Watercourse in Northamptonshire, England

Wootton Brook is a tributary of the River Nene which runs through Northamptonshire, England.

== Course ==
The brook has two sources, one rises at Salcey Lawn in the middle of Salcey Forest and flows northerly, the other rises at Yardley Chase and flows in a southerly direction, both converging in a marshy field southeast of Horton.

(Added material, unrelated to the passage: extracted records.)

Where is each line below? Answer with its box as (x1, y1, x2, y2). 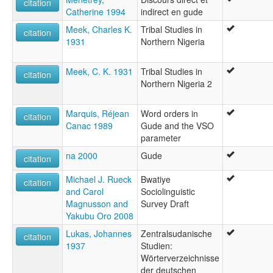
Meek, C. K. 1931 (66, 65, 133, 77)
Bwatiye (141, 172, 171, 185)
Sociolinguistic (141, 185, 195, 197)
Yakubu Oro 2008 (66, 209, 133, 222)
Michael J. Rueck (66, 172, 132, 185)
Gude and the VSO (141, 119, 214, 132)
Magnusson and (66, 197, 128, 210)
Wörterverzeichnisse (141, 251, 219, 264)

It then takes a westerly direction, passing under the B526 (Northampton – Newport Pagnell road, once the A50 trunk road), and takes a meandering course between Hackleton on its north bank and Piddington on its south bank, continuing through Preston Deanery. It runs on between Wootton (northbank) – the village that gives it its name – and Grange Park (southbank) passing under the Quinton Road and continuing on to pass under the A45, into Blackymoor.

Here it is used to provide man-made lakes for Collingtree golf course and balancing lakes to take the runoff from East Hunsbury.

It then passes under the Northampton – Euston railway line and the old Northampton – Towcester Road (long since bypassed by the A43 dual carriageway), at Ladybridge Park, which takes its name from the 19th-century name of the brook, Lady Brook, with the Counties Crematorium on its south bank. Passing now to the south of West Hunsbury, into Rothersthorpe Vale, through Ladybridge Park, another lake has been created at Shelfleys, the south bank of which is the old course of the brook, passing over a weir as it continues on its course to pass under the A4123 (M1 – M40 link road).

It then passes under the Northampton Arm of the Grand Union Canal, which is carried over it by an aqueduct. Turning now in a northerly direction it passes under a humpback bridge on the Northampton – Rothersthorpe Road, once the old drovers track known as the Banbury Lane. It then passes through Swan Valley and Pineham where there are further man-made balancing lakes for the industrial estates here. Turning easterly sweeping around the western end of Hunsbury Hill it enters the River Nene at Upton Mill.

From source at Horton to the Nene, the brook runs approximately 15 km.